La formation doit donc pouvoir prendre en compte ce mouvement perpétuel de dialogue entre différents instants (Fabre, 1994), ce qui supposerait de mettre en place des situations qui ne soient plus des « unités temporelles très liées à un lieu » (Pineau, 2000, p. 160), comme représentatives d’une forme d’alternance définie au regard d’une visée organisationnelle de la formation, mais comme une dialectique de situations relatives, formelles et non formelles, parfois dépourvues de significations, mais qui, repensées dans un instant complexe et fécond, développent un apprentissage professionnel. Comment ainsi considérer une formation professionnalisante reposant sur une mise en mouvement d’instants, selon un rythme défini par le formé, soutenant une visée d’apprentissage professionnel? Ce numéro propose d’étudier cette question du rythme en formation dans une perspective dialectique et en considérant que les processus de professionnalisation s’appuient sur la construction de l’apprentissage professionnel.

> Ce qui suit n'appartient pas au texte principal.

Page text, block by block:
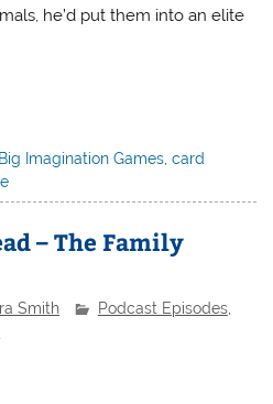
he’d put them into an elite
Big Imagination Games ,card
– The Family
Smith Podcast Episodes,
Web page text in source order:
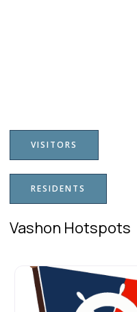
VISITORS
RESIDENTS
Vashon Hotspots
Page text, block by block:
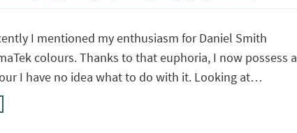
I mentioned my enthusiasm for Daniel Smith
colours. Thanks to that euphoria, I now possess a
I have no idea what to do with it. Looking at…
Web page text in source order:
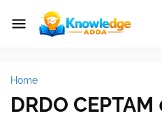
Home
DRDO CEPTAM
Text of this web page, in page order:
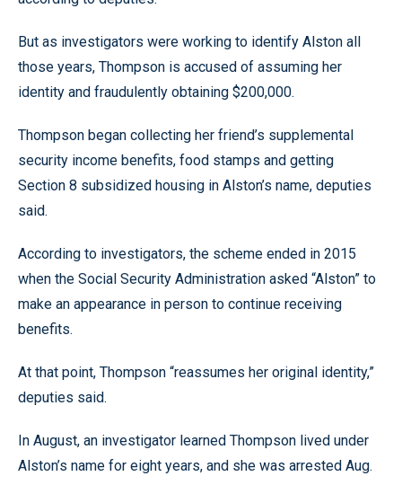
But as investigators were working to identify Alston all
those years, Thompson is accused of assuming her
identity and fraudulently obtaining $200,000.
Thompson began collecting her friend’s supplemental
security income benefits, food stamps and getting
Section 8 subsidized housing in Alston’s name, deputies
said.
According to investigators, the scheme ended in 2015
when the Social Security Administration asked “Alston” to
make an appearance in person to continue receiving
benefits.
At that point, Thompson “reassumes her original identity,”
deputies said.
In August, an investigator learned Thompson lived under
Alston’s name for eight years, and she was arrested Aug.
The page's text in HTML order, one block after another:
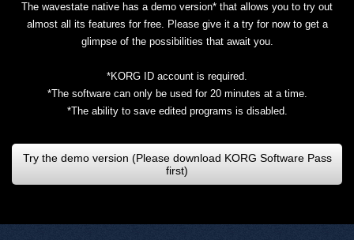
The wavestate native has a demo version* that allows you to try out
almost all its features for free. Please give it a try for now to get a
glimpse of the possibilities that await you.
*KORG ID account is required.
*The software can only be used for 20 minutes at a time.
*The ability to save edited programs is disabled.
Try the demo version (Please download KORG Software Pass
first)
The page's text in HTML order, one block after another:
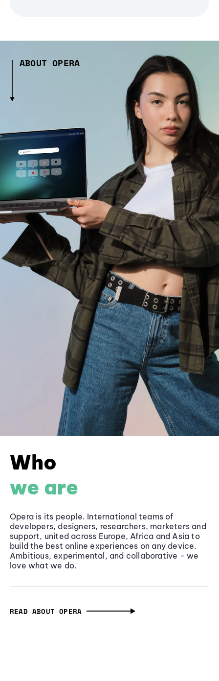
ABOUT OPERA
Who
we are
Opera is its people. International teams of
developers, designers, researchers, marketers and
support, united across Europe, Africa and Asia to
build the best online experiences on any device.
Ambitious, experimental, and collaborative - we
love what we do.
READ ABOUT OPERA
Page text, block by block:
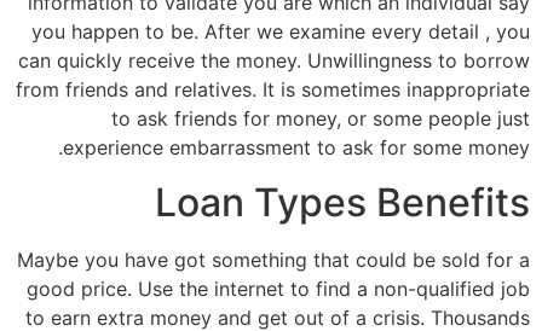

Michel Alhadeff-Jones propose d’envisager six finalités caractéristiques d’un apprentissage réflexif et critique permettant de concevoir et d’interroger les rapports entre professionnalisation et temporalités. Il propose en particulier d’interroger la façon dont on apprend à discriminer, évaluer, interpréter, argumenter, juger et mettre en crise les temporalités et les rythmes, vécus ou observés, tels qu’ils déterminent la vie quotidienne et l’apprentissage tout au long de la vie. Ce faisant, cette réflexion suggère de concevoir la professionnalisation comme capacité à (ré) organiser une autonomie rythmique.

Christine Gauthier-Chovelon expose le processus de mise en visibilité des temporalités en mettant l’accent sur la méthode et la posture adoptées par le formateur dans le contexte des masters des métiers de l’enseignement des ESPE. L’auteure cherche à mettre en lumière en quoi un espace ouvert permet de mieux appréhender la temporalité de la professionnalisation dans un tout, dans un continuum entre la théorie et la pratique; et quelle place pourrait être donnée au langage analogique métaphorique en formation?

Bruno Grave cherche à mettre en évidence les dynamiques professionnelles des nouveaux chefs d’établissements scolaires, l’analyse de ce dialogue, de cette rythmique « formation/expérience » participe à une typification d’entretiens correspondant à un « monde socioprofessionnel », à une « forme identitaire » spécifique de ces chefs d’établissements.

Francis Lesourd interroge en termes d’arts de faire l’expérience des enseignants dans un contexte de formation en ligne, passant du présentiel au distanciel. Arts de faire relatifs à la complexité des temps et des rythmes vécus, mais aussi à l’angoisse face au temps de l’institution qui s’estompe dans l’enseignement à distance. L’auteur met en lumière qu’à travers les tours de main inventés et les angoisses traversées, ce passage du présentiel au distanciel s’accompagne de formes de professionnalisation de l’organisation et des acteurs

François Aubry explique en quoi l’intégration des nouveaux préposés aux bénéficiaires dans les organisations gériatriques au Québec doit être considérée comme un processus problématique en termes de santé et sécurité du travail. L’auteur propose un référencement des causes pouvant jouer un rôle dans la fragilisation du processus de transmission des stratégies inhérentes à l’apprentissage des règles et des procédures de santé et de sécurité au travail.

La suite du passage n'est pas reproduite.